Try it:
Determine how many lines of the material below include "funció", and reply with that number alone.

(Beginning of Given records)

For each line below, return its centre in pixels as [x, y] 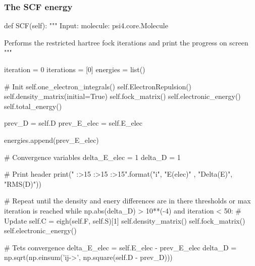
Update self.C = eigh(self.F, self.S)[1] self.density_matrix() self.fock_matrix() [125, 220]
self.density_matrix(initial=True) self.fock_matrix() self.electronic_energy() [122, 96]
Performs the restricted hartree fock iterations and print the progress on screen [126, 42]
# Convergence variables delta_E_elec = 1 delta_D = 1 [92, 157]
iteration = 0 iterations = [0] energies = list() [75, 69]
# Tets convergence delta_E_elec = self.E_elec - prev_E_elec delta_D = [120, 247]
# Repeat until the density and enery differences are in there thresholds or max [127, 201]
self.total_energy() [33, 106]
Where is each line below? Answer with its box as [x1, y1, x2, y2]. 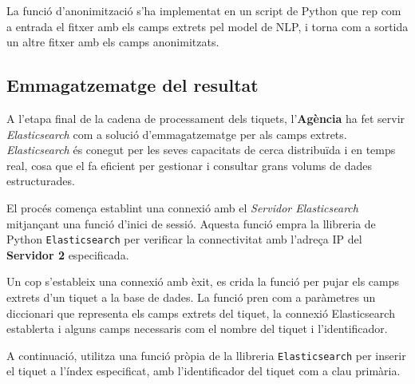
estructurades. [6, 172, 75, 189]
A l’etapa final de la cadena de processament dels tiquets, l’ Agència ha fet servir [6, 109, 405, 126]
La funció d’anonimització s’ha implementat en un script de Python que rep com [6, 2, 401, 18]
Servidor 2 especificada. [6, 246, 129, 263]
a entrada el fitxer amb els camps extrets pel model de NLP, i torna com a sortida [6, 18, 409, 34]
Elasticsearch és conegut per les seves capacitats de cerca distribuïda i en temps [6, 141, 396, 158]
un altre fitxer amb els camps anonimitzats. [6, 34, 219, 50]
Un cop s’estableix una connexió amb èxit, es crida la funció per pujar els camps [6, 273, 400, 290]
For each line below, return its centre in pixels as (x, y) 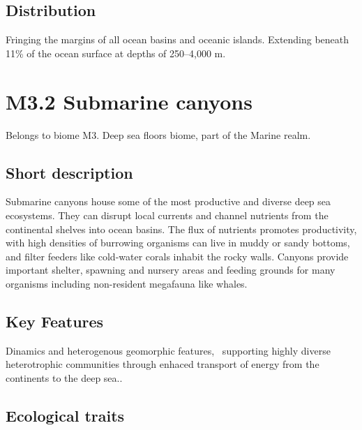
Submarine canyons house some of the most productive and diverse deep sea (168, 201)
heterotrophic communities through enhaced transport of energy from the (163, 364)
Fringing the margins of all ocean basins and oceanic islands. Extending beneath (178, 39)
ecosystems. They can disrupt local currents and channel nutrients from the (167, 215)
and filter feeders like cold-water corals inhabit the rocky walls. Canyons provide (177, 256)
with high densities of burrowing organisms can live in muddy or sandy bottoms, (178, 243)
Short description (69, 172)
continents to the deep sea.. (64, 377)
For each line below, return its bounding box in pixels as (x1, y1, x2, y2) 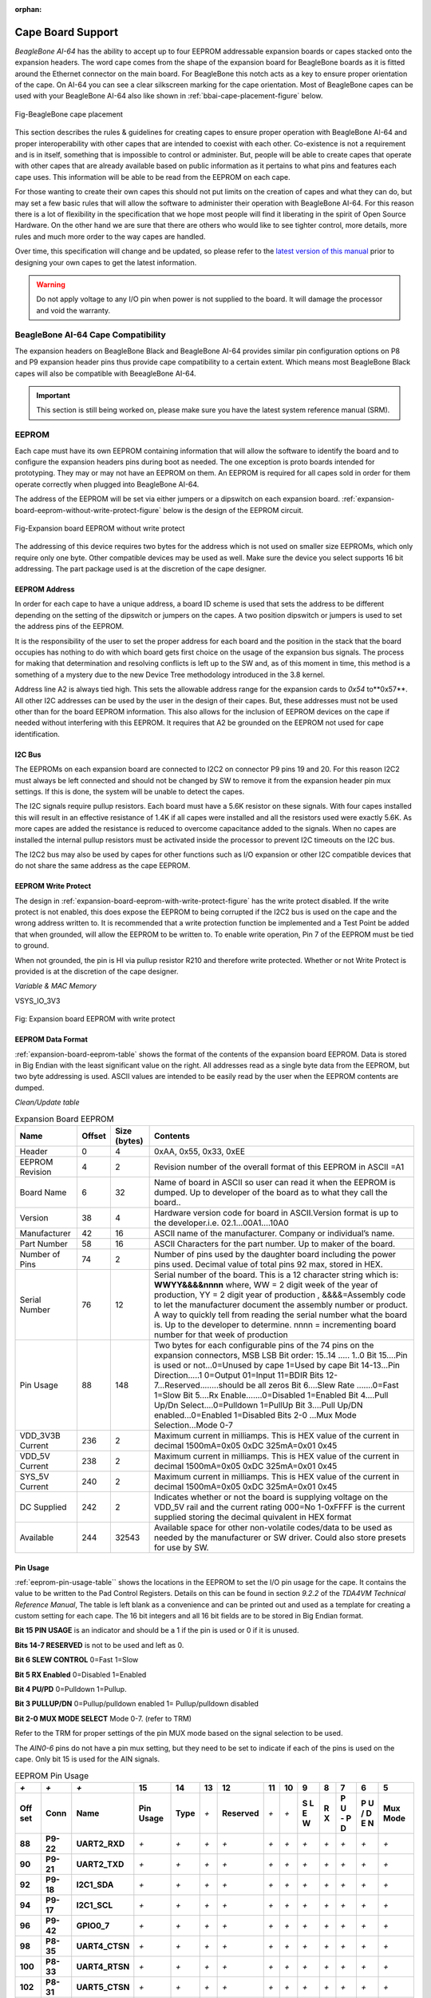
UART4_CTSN (76, 1940, 130, 1952)
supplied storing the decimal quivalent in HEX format (154, 1511, 352, 1522)
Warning (36, 280, 65, 289)
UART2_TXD (76, 1858, 125, 1869)
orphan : (14, 5, 42, 14)
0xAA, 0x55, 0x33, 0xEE (154, 1145, 246, 1156)
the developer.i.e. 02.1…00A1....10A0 (154, 1217, 289, 1228)
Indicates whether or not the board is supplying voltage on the (154, 1491, 389, 1502)
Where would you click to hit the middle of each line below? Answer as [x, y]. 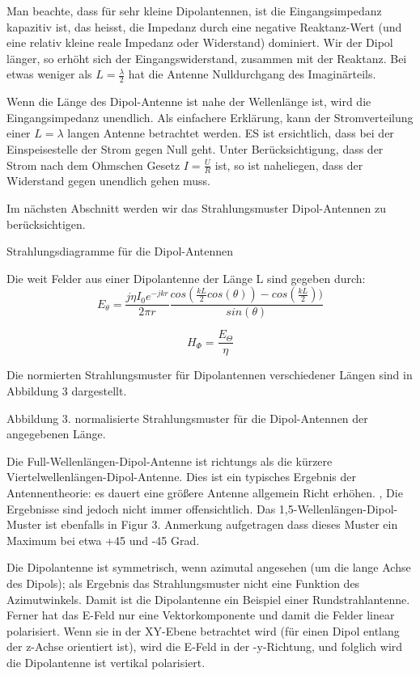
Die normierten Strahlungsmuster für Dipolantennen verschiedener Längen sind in [210, 375]
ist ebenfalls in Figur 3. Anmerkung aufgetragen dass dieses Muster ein [221, 524]
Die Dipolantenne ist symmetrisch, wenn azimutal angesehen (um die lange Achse [209, 567]
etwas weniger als [49, 74]
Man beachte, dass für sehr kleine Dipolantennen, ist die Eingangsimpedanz [194, 11]
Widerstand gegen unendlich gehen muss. [108, 181]
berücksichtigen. [46, 224]
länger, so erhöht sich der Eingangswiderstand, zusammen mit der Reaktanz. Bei [207, 58]
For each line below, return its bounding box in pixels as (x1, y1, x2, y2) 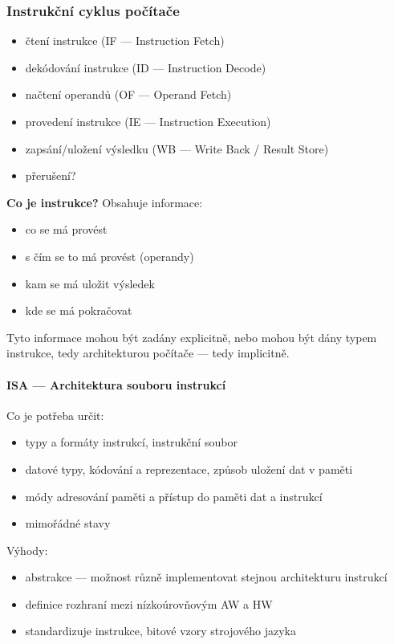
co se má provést (25, 221, 108, 238)
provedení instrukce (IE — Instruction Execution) (25, 113, 271, 129)
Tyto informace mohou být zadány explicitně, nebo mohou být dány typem (6, 328, 377, 345)
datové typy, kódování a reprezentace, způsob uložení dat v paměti (25, 460, 353, 477)
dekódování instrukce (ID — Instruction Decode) (25, 59, 266, 75)
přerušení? (25, 167, 76, 184)
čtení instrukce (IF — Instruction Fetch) (25, 32, 225, 49)
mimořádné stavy (25, 515, 111, 532)

(End of Given records)

Answer box:
2